▶ **EXERCISE INPUT**

═══

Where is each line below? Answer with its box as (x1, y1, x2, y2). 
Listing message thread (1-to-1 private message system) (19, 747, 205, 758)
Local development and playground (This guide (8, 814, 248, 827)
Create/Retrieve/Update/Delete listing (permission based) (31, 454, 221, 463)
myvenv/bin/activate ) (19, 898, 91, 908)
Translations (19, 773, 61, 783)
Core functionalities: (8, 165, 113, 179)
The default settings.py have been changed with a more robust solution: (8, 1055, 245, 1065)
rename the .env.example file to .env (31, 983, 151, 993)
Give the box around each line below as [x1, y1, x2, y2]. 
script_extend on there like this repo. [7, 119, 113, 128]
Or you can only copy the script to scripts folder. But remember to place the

═══

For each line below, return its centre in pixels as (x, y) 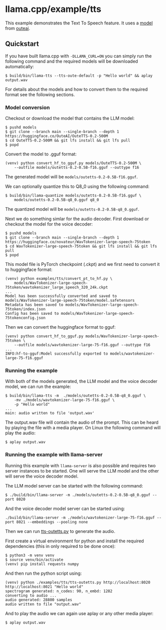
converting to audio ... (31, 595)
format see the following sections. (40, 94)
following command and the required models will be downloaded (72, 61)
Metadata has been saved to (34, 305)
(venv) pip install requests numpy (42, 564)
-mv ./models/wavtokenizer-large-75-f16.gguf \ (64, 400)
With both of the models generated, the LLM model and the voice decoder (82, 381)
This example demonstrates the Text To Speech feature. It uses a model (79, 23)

═══

▶ **TASK OBJECTIVE**
Your answer should consist only of the lines above between the line holding "Where is each" and the line holding "rename the .env.example", inclusive, each transcribed exactly.

▶ **TASK RESPONSE**
Where is each line below? Answer with its box as (x1, y1, x2, y2). 
Listing message thread (1-to-1 private message system) (19, 747, 205, 758)
Local development and playground (This guide (8, 814, 248, 827)
Create/Retrieve/Update/Delete listing (permission based) (31, 454, 221, 463)
myvenv/bin/activate ) (19, 898, 91, 908)
Translations (19, 773, 61, 783)
Core functionalities: (8, 165, 113, 179)
The default settings.py have been changed with a more robust solution: (8, 1055, 245, 1065)
rename the .env.example file to .env (31, 983, 151, 993)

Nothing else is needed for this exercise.